April 27, 2010 --- (rev May 14, 2010) (rev Oct. 26, 2010)
State transition diagram
The state transition diagram for the menu system of the Robot Diagnositc Program (with version 2.0 of the brainboard) is shown below. To avoid having the diagram get too complex it has been separated into a sequence of diagrams. This page has been modified to reflect version 4.002 of the diagnostic program.
The ovals represent states of the menu system for the diagnostic program.The lines with arrow heads represent a transition from one state to another and the reason for the transition. In most cases the reason is a key press. In most cases a new menu will be printed when the transition is made. For many keypresses the menu system stays in the same state but something else happens (could be text displayed in hyperterminal an/or an input/output change). There is not enough room on the diagram to list out the input output changes so I will make tables of lists of these changes. Rather than using hyperterminal it is also possible to use a GUI in Perl/tk and use mouse button clicks rather than keyboard enteries. Some screen shots of the GUI window are shown just to give a idea of what that option looks like.
The program has been changed to accommodate two independent jog sequences. The jog sequences differ from other pre-existing states in that they run an ongoing sequence of changes in motor direction until stopped and send a message with a jog count for each cycle in the sequence. Each jog sequence justified a new module so any changes in that jog sequence could be made independent of the other jog sequence. In the menu system the jog sequences can be thought of as sub-states of Motor Menu 1. Within the actual program structure the menu system has in fact become the default state of a more encompassing state machine. The jog sequences are not primarily driven by the menu system but by timing considerations. The new encompassing state machine is comprised of the following states:
jog1
jog2
process_command (default state)
stop_stateMenu system (state machine)
When the robot is reset (by a power up or by the PICkit2) the menu state machine starts in the state "Top Level Menu". A key press of an "M" (either case) causes a transition to the state "Motor Menu 1". A new menu is displayed so that from that state one can choose which motor to control (left or right).
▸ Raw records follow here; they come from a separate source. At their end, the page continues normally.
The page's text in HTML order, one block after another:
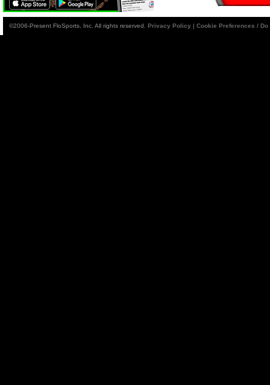
©2006-Present FloSports, Inc. All rights reserved. Privacy Policy | Cookie Preferences /
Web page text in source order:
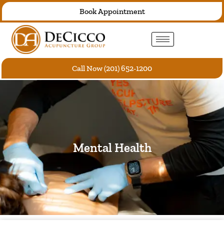
Skip
content
Book Appointment
Call Now (201) 652-1200
Mental Health
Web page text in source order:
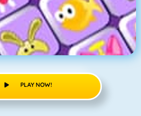
PLAY NOW!
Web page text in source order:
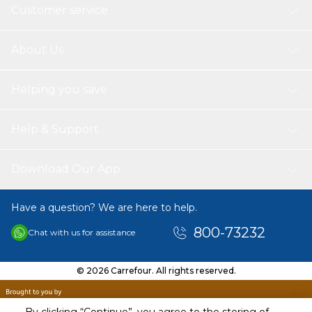
Have a question? We are here to help.
Chat with us for assistance 800-73232
© 2026 Carrefour. All rights reserved.
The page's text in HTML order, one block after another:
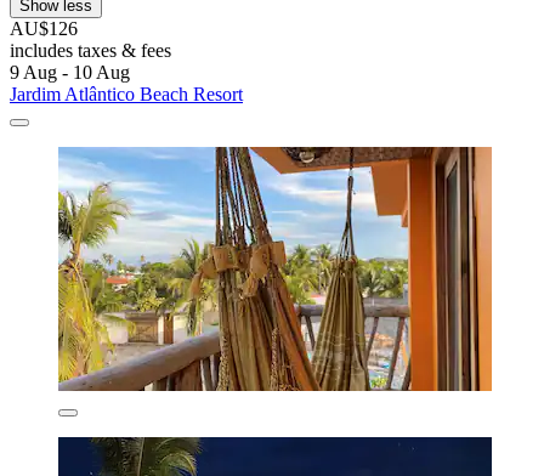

If "L" is choosen the menu system will transition to the "Left Motor" state. A new menu is displayed showing the possible actions at this point. None of the transistions to this point have included a change in input or output (apart from the USART). The printf() statements that comprise the actual messages displayed can be seen at menu.c .
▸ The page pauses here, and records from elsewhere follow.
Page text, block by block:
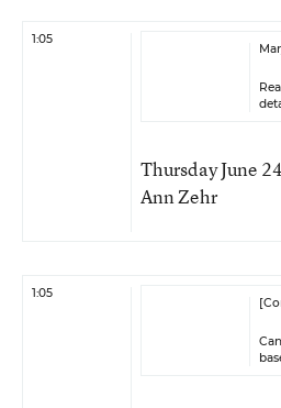
1:05
Thursday June
Ann Zehr
1:05
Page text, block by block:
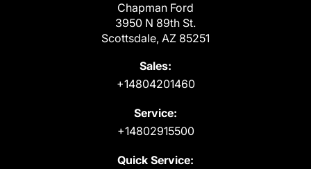
Chapman Ford
3950 N 89th St.
Scottsdale, AZ 85251
Sales:
+14804201460
Service:
+14802915500
Quick Service:

The C functions that correspond to all the states in the state diagram given above are in the file process_command.c . There is a one to one corespondence between the states in the menu system and the following functions:
Each of those functions is passed a character. In most cases the character is a character receieved from the PC (via the USART). In the case of the automatic_threshold** functions they are simply passed a null character that is ignored. That is because the transition out of those functions is primarily based on sensor input and not on keyboard input. A flag variable auto_mode is used to keep track if the system is in automatic threshold mode. This can be thought of as a parallel state variable which indicates if the current state is one of the automatic_theshold** states or not.Each of those functions returns a value of type enum commands. The command will be either null (a zero) or a value from the list give in command_list.h . The commands are used to set the speed and direction of one of the motors or to get a signal ADC value from one of the sensors. The list is in an enum declaration and can be easily expanded.
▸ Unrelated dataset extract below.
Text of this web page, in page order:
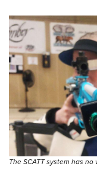
The SCATT system has

get_command variable (is a fuction pointer)
A variable called get_command is used to keep track of the current state of the menu system. Since there is a one to one corraspondance between states and functions used to implement states the variable get_command contains the address of the function that will be called. This means that get_command is a pointer to functions. It is very easy to use! To change the state a simple assignement statement is used like:
get_command = get_command_char1;
When it is time to call the function pointed to by get_command any of the following can be used:
get_command(data_rec);
or
command = get_command(data_rec);
or
get_command(0);
The function call with a function pointer syntax looks just like a normal function call. The pointer name is used in place of a fuction name.
The declaration of the function pointer looks like this:
static enum commands (*get_command)(unsigned char data) = get_command_char1; // example of a
// pointer to a function
The qualifier static means the variable only has scope inside the current file.
enum commands is the returned variable type of any function this pointer can point to.
(*get_command) is the variable name with the indication that it is a pointer. The brackets indicate that the variable pointer is a pointer (rather than the return value being a pointer).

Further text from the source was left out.